Eeeeeeeekkk a friend of mine has asked if I'd shoot her wedding, it's going to be held in an 11th century church (which I'm yet to scope) I'm thinking of taking a couple of speed lights for the reception/evening portions but was maybe hoping to use some flash in the actual church. My question is as follows, can I use flash in a church or is this frowned upon? I know I could bump up the ISO and shoot at a wider aperture but at the risk of grainy pictures. What should I do? 

Thanks in advance for any advice tips given.


----------



## wickie44 (May 20, 2014)

I've just realised I've posted this in the wrong section........ Can't work out how to delete/move the post the appropriate place


----------



## JeremyD (May 21, 2014)

Hey!

I was just in your shoes a year ago, however I didn't have someones wedding to shoot.. I was just really wanting to shoot weddings but I didn't have a clue what to do!

Here is my friends website that teaches you a few things about wedding photography, it helped me out a lot!

Taylor Jackson - New School Wedding Photographer

Also, there are many youtube videos/series that teach wedding photography! Keep researching on youtube and you will be sure to gain a lot of knowledge. 

Some churches don't allow flashes, however if it does by all means feel free to use it! If there is enough ambient light to shoot with, adding a little kicker light off a wall or ceiling will make the photograph look alot more professional.

Research how to use kicker lights with weddings, it changed my life when I started using this method at weddings!

I could go on and on about weddings, if you have any questions feel free to contact me via my website and I would be happy to help; www.torontoweddingphotographs.ca


----------



## Big Mike (May 21, 2014)

> can I use flash in a church or is this frowned upon?


Completely depends on the rules of the church and/or the person officiating the ceremony.

I like to talk to them before hand, even if it's just a few minutes before the ceremony, just to introduce myself and ask about their rules.  

Some will tell you 'no flash'....likely because they've had a bad photographer flashing them in the face (or generally being annoying).  Sometimes you can sweet talk them and tell them that you won't be a distraction and that using flash will make for better photos.  

Sometimes they have all sorts of rules.  Pretty standard is that you are not allowed in the 'sacred' area behind the altar.  Sometimes they don't want you moving around, sometimes they don't want you shooting during any prayers or even while they are speaking.  Some don't allow photos at all.  
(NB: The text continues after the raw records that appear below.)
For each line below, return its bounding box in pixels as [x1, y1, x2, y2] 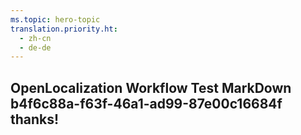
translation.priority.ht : [10, 24, 118, 34]
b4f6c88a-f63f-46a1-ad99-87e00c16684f [10, 95, 283, 112]
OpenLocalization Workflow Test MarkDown [10, 79, 292, 96]
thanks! [10, 111, 60, 128]
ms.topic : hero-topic [10, 14, 101, 25]
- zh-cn [19, 33, 52, 43]
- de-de [19, 42, 52, 53]
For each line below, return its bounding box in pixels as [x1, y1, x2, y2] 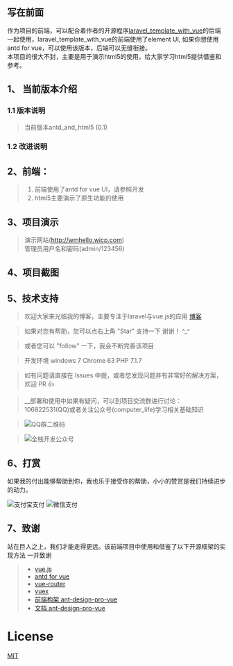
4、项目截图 [7, 266, 60, 279]
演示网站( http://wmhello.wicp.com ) [24, 236, 125, 244]
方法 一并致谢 [12, 551, 52, 559]
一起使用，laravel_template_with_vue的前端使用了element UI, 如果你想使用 [7, 35, 219, 43]
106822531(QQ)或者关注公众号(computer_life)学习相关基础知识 [24, 405, 205, 414]
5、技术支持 [7, 292, 59, 304]
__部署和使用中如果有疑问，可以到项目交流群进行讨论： [24, 397, 182, 405]
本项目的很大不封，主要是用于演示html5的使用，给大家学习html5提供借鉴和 [7, 52, 222, 60]
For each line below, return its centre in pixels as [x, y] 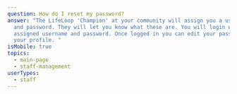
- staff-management [42, 66]
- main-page [31, 60]
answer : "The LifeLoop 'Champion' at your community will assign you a [115, 20]
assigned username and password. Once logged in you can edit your [115, 34]
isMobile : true [30, 47]
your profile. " [37, 40]
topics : [19, 54]
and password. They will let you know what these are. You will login [120, 27]
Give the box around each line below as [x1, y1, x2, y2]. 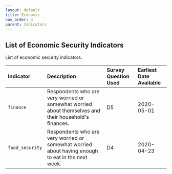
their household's [47, 114, 89, 121]
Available [138, 79, 161, 86]
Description [47, 73, 76, 80]
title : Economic [5, 12, 40, 17]
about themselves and [47, 107, 101, 114]
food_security [8, 145, 42, 151]
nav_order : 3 [5, 17, 33, 22]
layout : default [5, 7, 40, 13]
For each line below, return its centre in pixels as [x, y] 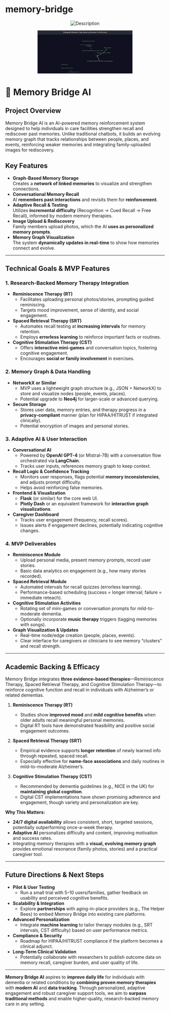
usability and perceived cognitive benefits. [64, 898]
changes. [30, 531]
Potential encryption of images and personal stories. [75, 426]
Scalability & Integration [38, 903]
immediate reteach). [41, 598]
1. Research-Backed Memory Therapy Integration [67, 283]
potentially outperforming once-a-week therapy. [63, 827]
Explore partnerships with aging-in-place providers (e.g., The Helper [92, 908]
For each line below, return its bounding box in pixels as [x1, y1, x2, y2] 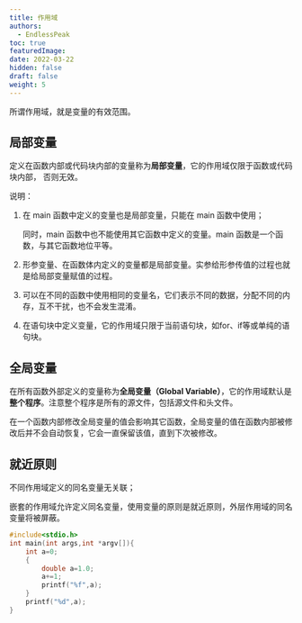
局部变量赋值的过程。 [38, 271, 118, 282]
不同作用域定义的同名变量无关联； [9, 483, 136, 493]
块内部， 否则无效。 [9, 172, 83, 183]
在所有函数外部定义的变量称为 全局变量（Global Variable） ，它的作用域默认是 [9, 386, 292, 397]
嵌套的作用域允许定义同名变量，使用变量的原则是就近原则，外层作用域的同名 [9, 501, 293, 512]
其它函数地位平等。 [46, 240, 118, 251]
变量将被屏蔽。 [9, 512, 65, 523]
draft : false [9, 72, 58, 81]
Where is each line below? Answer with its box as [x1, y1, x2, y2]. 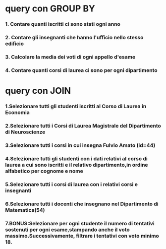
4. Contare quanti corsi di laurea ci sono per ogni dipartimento [5, 66, 158, 73]
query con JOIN [5, 85, 71, 97]
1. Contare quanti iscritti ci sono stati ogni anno [5, 21, 120, 28]
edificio [5, 40, 24, 47]
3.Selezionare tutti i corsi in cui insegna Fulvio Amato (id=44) [5, 142, 156, 149]
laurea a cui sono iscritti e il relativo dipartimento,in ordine [5, 161, 148, 168]
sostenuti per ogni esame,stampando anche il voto [5, 226, 130, 233]
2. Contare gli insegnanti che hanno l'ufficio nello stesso [5, 34, 144, 41]
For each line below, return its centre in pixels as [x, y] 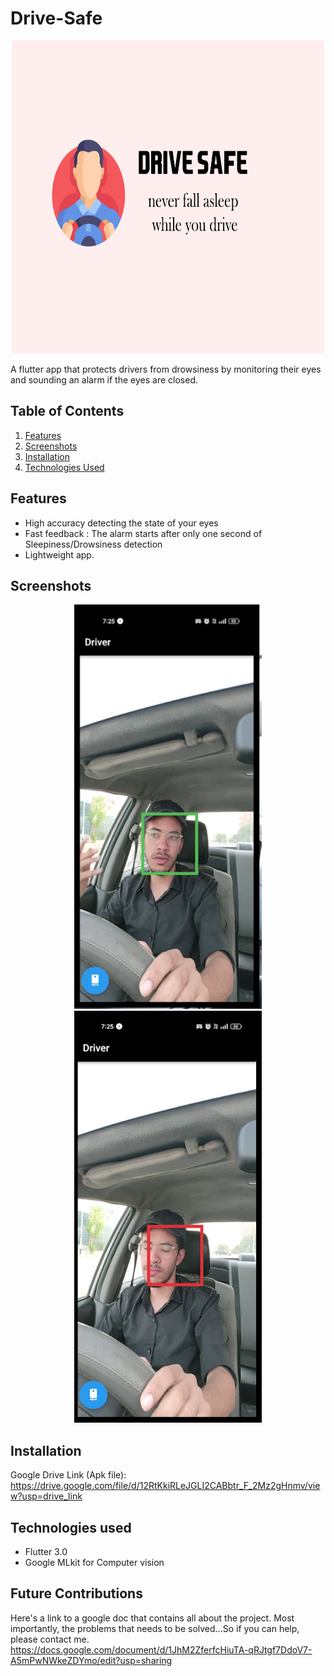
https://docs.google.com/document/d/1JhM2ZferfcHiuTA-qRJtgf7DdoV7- [161, 1649]
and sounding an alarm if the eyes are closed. [104, 379]
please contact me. [50, 1639]
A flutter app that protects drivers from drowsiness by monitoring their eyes [166, 369]
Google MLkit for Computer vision [94, 1562]
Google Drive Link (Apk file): [68, 1475]
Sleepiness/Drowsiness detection [93, 544]
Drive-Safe [56, 18]
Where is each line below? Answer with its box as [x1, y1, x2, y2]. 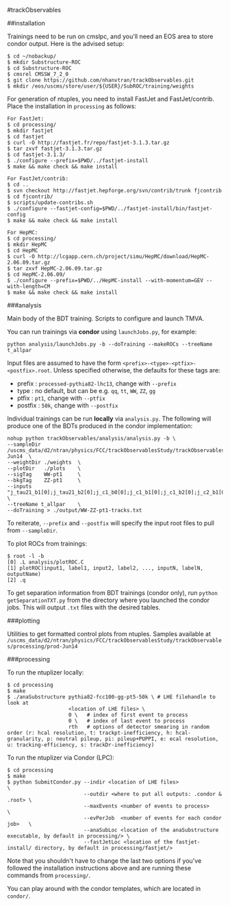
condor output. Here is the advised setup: [7, 40, 125, 47]
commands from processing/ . [7, 871, 91, 879]
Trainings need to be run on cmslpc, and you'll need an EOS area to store [7, 32, 214, 40]
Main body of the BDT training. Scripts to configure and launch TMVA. [7, 314, 205, 323]
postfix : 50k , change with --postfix [16, 401, 118, 410]
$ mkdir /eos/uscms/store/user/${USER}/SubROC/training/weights [7, 83, 194, 90]
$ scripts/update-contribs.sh [7, 199, 94, 206]
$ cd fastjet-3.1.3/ [7, 151, 66, 158]
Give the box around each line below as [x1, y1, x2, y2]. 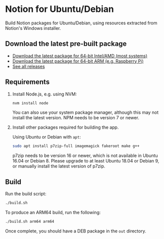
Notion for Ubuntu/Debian [5, 3, 114, 15]
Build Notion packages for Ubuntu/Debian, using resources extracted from [5, 20, 158, 26]
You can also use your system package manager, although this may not [12, 109, 159, 115]
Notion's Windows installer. [5, 25, 61, 31]
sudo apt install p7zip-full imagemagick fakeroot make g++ [12, 144, 140, 149]
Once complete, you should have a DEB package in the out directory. [5, 228, 147, 234]
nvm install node [12, 100, 49, 105]
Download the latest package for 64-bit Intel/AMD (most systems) [12, 53, 148, 59]
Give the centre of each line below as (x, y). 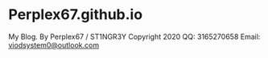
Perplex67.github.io (76, 15)
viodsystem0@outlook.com (54, 44)
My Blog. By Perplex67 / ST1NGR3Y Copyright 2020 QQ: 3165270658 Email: (134, 37)
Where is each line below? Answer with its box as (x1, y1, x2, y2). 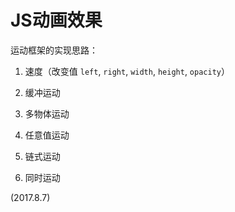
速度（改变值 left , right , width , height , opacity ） (24, 65, 230, 77)
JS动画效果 (10, 9, 103, 32)
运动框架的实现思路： (10, 44, 98, 56)
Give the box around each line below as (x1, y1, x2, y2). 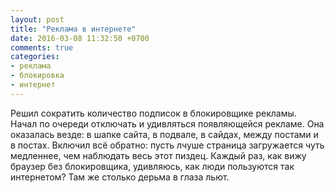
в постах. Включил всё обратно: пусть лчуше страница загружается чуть (10, 139, 325, 151)
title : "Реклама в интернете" (10, 24, 137, 34)
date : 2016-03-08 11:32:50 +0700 (10, 33, 150, 43)
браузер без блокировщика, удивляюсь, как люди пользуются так (10, 160, 295, 172)
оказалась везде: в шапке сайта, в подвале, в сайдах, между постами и (10, 128, 319, 140)
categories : (10, 52, 60, 62)
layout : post (10, 14, 65, 25)
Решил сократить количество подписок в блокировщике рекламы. (10, 107, 297, 119)
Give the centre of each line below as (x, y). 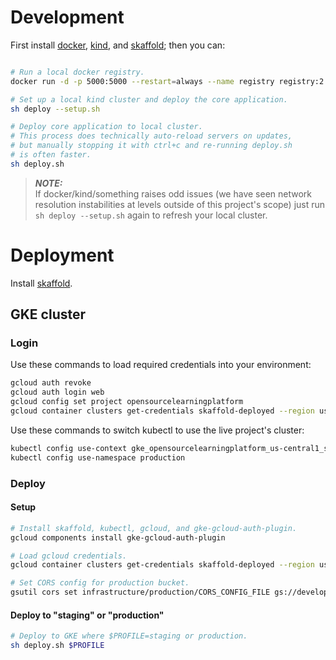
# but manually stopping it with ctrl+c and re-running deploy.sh (151, 146)
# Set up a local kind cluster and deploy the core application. (149, 99)
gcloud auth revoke (51, 383)
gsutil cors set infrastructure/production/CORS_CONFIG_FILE (140, 592)
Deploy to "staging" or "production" (87, 615)
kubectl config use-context (69, 448)
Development (67, 17)
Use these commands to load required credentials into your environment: (161, 365)
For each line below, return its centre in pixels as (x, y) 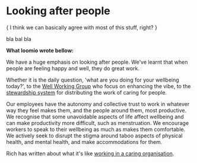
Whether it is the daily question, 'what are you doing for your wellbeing (93, 80)
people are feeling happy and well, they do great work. (73, 68)
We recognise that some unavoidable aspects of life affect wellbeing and (95, 117)
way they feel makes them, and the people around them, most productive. (96, 110)
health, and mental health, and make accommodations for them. (84, 142)
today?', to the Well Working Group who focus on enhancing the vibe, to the (99, 86)
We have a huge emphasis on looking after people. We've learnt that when (97, 62)
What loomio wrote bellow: (40, 50)
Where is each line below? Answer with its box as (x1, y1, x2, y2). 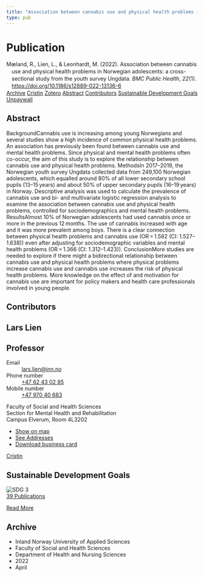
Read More (6, 504, 34, 511)
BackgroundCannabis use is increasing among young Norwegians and (6, 129, 182, 137)
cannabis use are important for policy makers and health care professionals (6, 277, 195, 285)
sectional (12, 75, 35, 83)
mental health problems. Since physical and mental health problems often (6, 149, 191, 156)
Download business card (15, 440, 78, 448)
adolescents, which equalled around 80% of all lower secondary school (6, 174, 186, 182)
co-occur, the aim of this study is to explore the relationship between (6, 155, 179, 163)
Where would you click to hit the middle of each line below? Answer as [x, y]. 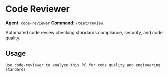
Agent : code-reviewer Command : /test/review [54, 23]
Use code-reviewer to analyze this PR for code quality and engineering [83, 65]
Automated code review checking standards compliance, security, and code [84, 32]
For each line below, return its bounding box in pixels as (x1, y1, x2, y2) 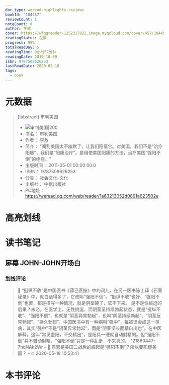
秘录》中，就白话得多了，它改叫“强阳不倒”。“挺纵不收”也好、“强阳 (17, 293, 155, 299)
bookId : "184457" (5, 12, 42, 17)
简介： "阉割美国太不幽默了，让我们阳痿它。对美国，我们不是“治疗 (25, 143, 163, 149)
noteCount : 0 (5, 21, 33, 27)
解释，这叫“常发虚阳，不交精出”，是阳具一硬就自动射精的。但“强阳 (17, 331, 156, 337)
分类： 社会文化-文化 (25, 175, 68, 181)
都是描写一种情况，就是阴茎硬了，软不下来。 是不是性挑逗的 (37, 300, 162, 306)
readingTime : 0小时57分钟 (5, 49, 57, 54)
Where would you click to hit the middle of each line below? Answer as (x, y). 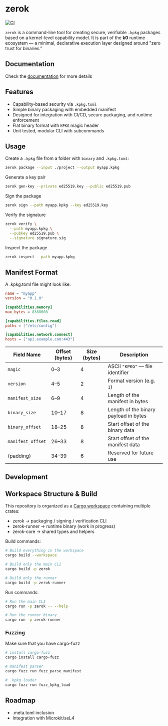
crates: (12, 511)
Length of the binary (132, 410)
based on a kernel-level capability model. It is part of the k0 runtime (75, 38)
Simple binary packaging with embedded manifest (64, 109)
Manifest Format (31, 272)
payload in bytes (127, 416)
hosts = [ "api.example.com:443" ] (40, 339)
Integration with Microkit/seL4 (43, 718)
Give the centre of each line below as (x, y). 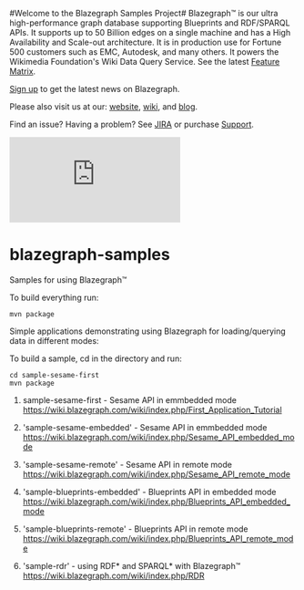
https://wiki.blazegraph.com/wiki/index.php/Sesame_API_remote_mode (157, 474)
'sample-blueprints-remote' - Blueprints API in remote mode (135, 529)
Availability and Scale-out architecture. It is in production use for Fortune (146, 42)
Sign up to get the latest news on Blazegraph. (95, 89)
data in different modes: (54, 340)
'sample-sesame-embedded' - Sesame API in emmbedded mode (145, 427)
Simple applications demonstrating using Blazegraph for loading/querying (148, 331)
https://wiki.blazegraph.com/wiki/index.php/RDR (113, 575)
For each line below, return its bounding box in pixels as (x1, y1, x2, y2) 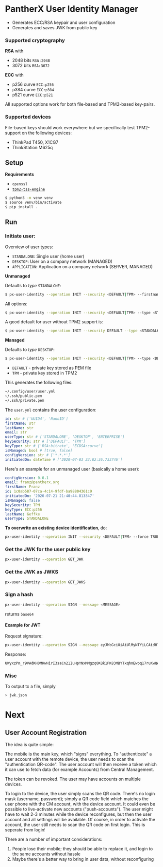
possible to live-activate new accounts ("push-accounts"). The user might (5, 806, 153, 812)
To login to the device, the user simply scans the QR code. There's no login (5, 790, 155, 796)
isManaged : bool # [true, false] (5, 448, 73, 453)
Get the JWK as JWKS (5, 569, 59, 575)
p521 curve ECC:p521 (12, 92, 53, 98)
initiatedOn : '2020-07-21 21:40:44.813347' (5, 493, 95, 498)
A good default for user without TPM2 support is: (5, 319, 103, 325)
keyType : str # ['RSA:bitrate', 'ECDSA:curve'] (5, 444, 103, 449)
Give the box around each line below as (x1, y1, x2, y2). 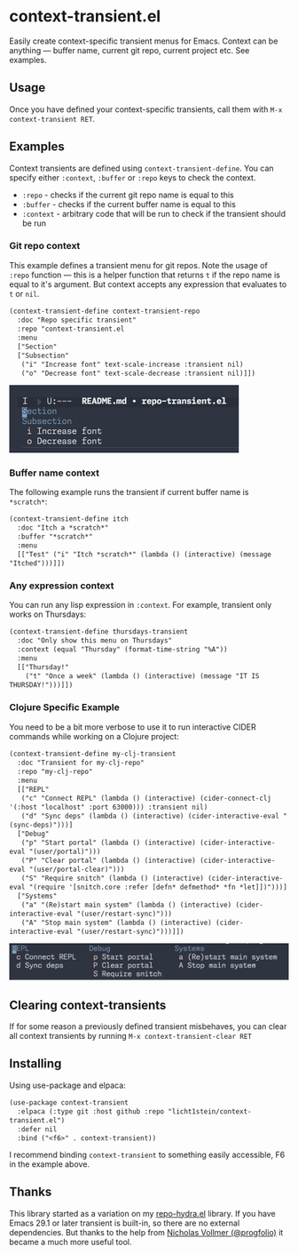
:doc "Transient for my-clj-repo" (17, 758, 145, 767)
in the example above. (9, 1158, 90, 1170)
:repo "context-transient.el (17, 324, 125, 333)
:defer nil (17, 1124, 58, 1134)
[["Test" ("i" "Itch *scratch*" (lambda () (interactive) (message (17, 550, 272, 559)
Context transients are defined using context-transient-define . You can (9, 163, 274, 173)
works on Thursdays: (9, 609, 87, 619)
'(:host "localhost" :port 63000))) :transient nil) (9, 803, 208, 811)

So as a wedding photographer, it's up to you to find out the rules and try to follow them as best you can.  I always ask the B&G to talk to the officiant during one of their pre-wedding meetings.  I do still try to meet them myself but that doesn't always work out.  One problem, that I've encountered before, is that even thought he B&G talk to their officiant and replay to me that everything is OK....you may show up on the wedding day to find that a different person is officiating the wedding and they have completely different rules.

So really, as a wedding photographer, you have to be prepared to shoot any wedding ceremony with or without flash.


----------



## Austin Greene (May 21, 2014)

wickie44 said:


> Eeeeeeeekkk a friend of mine has asked if I'd shoot her wedding, it's going to be held in an 11th century church (which I'm yet to scope) I'm thinking of taking a couple of speed lights for the reception/evening portions but was maybe hoping to use some flash in the actual church. My question is as follows, can I use flash in a church or is this frowned upon? I know I could bump up the ISO and shoot at a wider aperture but at the risk of grainy pictures. What should I do?
> 
> Thanks in advance for any advice tips given.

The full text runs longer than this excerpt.